I've got some sad neighborhood news to share... One of our favorite neighbors died this past weekend. Apparently he died while we were on our baseball trip, which is why we missed the initial hub bub on the street. There were a ton of cars at his house on Monday, which I now know were people coming to pay their respects. But since I didn't know what was going on, I just assumed that they were having some sort of weird party on a Monday. I was actually peeved they were blocking my driveway. Of course now I have tremendous guilt that I ever jumped to that conclusion!
Last night Dave and I took a walk around the neighborhood and talked about the whole situation.
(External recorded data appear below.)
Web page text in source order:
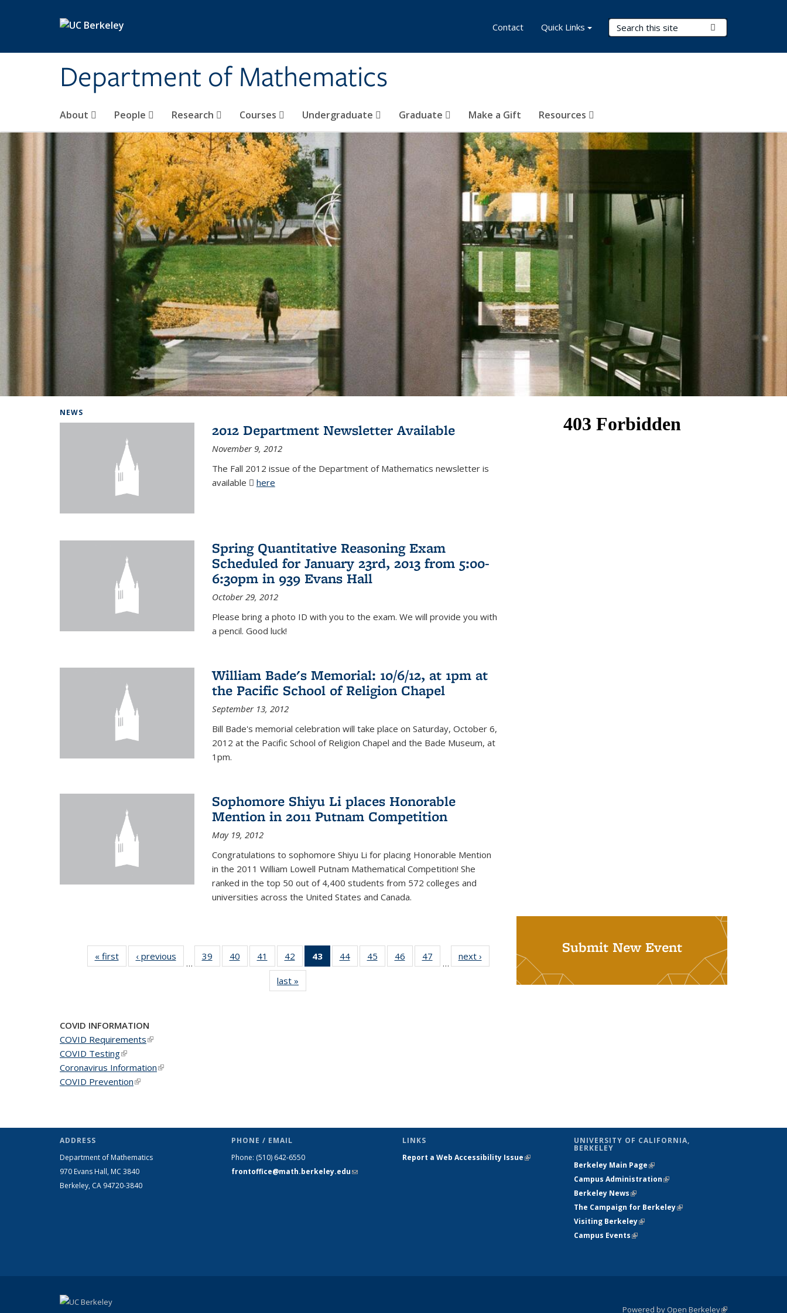
Department of Mathematics
Search Terms
About People Research Courses Undergraduate Graduate Make a Gift Resources
Contact Quick Links
NEWS
2012 Department Newsletter Available
November 9, 2012
The Fall 2012 issue of the Department of Mathematics newsletter is
available
here
Spring Quantitative Reasoning Exam
Scheduled for January 23rd, 2013 from 5:00-
6:30pm in 939 Evans Hall
October 29, 2012
Please bring a photo ID with you to the exam. We will provide you with
a pencil. Good luck!
William Bade's Memorial: 10/6/12, at 1pm at
the Pacific School of Religion Chapel
September 13, 2012
Bill Bade's memorial celebration will take place on Saturday, October 6,
2012 at the Pacific School of Religion Chapel and the Bade Museum, at
1pm.
Sophomore Shiyu Li places Honorable
Mention in 2011 Putnam Competition
May 19, 2012
Congratulations to sophomore Shiyu Li for placing Honorable Mention
in the 2011 William Lowell Putnam Mathematical Competition! She
ranked in the top 50 out of 4,400 students from 572 colleges and
universities across the United States and Canada.
« firstNews‹ previous
…
39
of 49
News
40
of 49
News
41
of 49
News
42
of 49
News
43
of 49
News
44 of 49
News
45
of 49
News
46
of 49
News
47
News
…
next ›
last »
Submit New Event
COVID INFORMATION
COVID Requirements(link is external)
COVID Testing(link is external)
Coronavirus Information(link is external)
COVID Prevention(link is external)
ADDRESS
Department of Mathematics
970 Evans Hall, MC 3840
Berkeley, CA 94720-3840
PHONE / EMAIL
Phone: (510) 642-6550
frontoffice@math.berkeley.edu(link sends
LINKS
Report a Web Accessibility Issue(link is
UNIVERSITY OF CALIFORNIA,
BERKELEY
Berkeley Main Page(link is external)
Campus Administration(link is external)
Berkeley News(link is external)
The Campaign for Berkeley(link is
Visiting Berkeley(link is external)
Campus Events(link is external)
Powered by Open Berkeley(link is

We only knew him for about a year, but still we both felt really sad that he's gone. He always had a smile and a wave for us... a gardening tip... a little but of sports news to talk about... he was just an all around friendly guy. It's sad to think we won't see him anymore. What's even worse is he leaves behind 2 teenage kids and a wife. My heart just breaks for them. These kids won't have their dad at the high school graduation, he won't see them go to college, or get married. I don't know what I'd do if my father had died while I was in high school. Just surviving high school was bad enough!
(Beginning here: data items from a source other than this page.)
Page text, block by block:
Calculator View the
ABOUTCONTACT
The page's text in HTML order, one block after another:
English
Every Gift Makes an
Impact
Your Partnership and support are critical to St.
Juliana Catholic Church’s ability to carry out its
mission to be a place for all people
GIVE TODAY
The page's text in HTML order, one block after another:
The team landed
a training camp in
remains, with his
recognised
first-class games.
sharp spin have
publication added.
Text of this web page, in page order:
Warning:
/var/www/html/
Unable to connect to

I think one of the other really hard things to swallow was that we never really got to know him. We've owned this house since August of last year and we never once invited his family over for dinner! (Why didn't I invite him over when we had the chance??) The guilt was really hitting us hard last night. But I guess that's inevitable. The people who are left just keep thinking "what if" and look for ways to blame ourselves for the tragedy at hand.
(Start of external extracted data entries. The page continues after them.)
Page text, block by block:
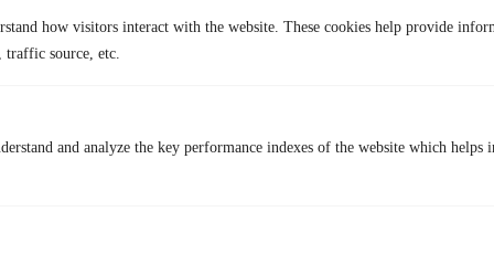
how visitors interact with the website. These cookies help provide
traffic source, etc.
and analyze the key performance indexes of the website which helps
WhatsApp is one of the world’s most popular messaging apps, known
for its simple interface, built-in end-to-end encryption, and high-quality
secure, including those on WhatsApp. Here are easy step to set up
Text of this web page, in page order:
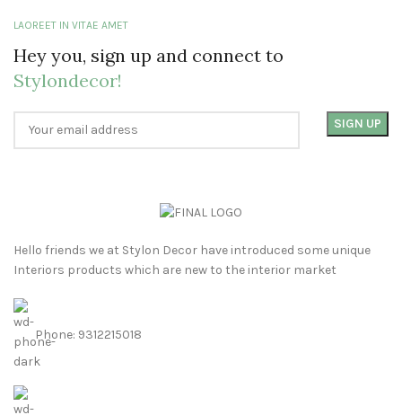
LAOREET IN VITAE AMET
Hey you, sign up and connect to
Stylondecor!
Hello friends we at Stylon Decor have introduced some unique
Interiors products which are new to the interior market
Phone: 9312215018

I know there's nothing I could have done... but I just can't get past it. Am I letting time slip by us? Should we be doing more to live life to the fullest? Time just keeps ticking away while we move around in our own little routines, doing the same thing day in and day out. Maybe I should be contributing back to society more? Doing something to make the world better? Try to leave my footprint? If I died tomorrow... what would they say about me? What would Dave write in my eulogy? That I always had a beer in the fridge and the carpet was vacuumed once a week?
1 comment:
I'm so sorry about your neighbor. I think it's perfectly normal to question yourself when things like this happen. Hang in there!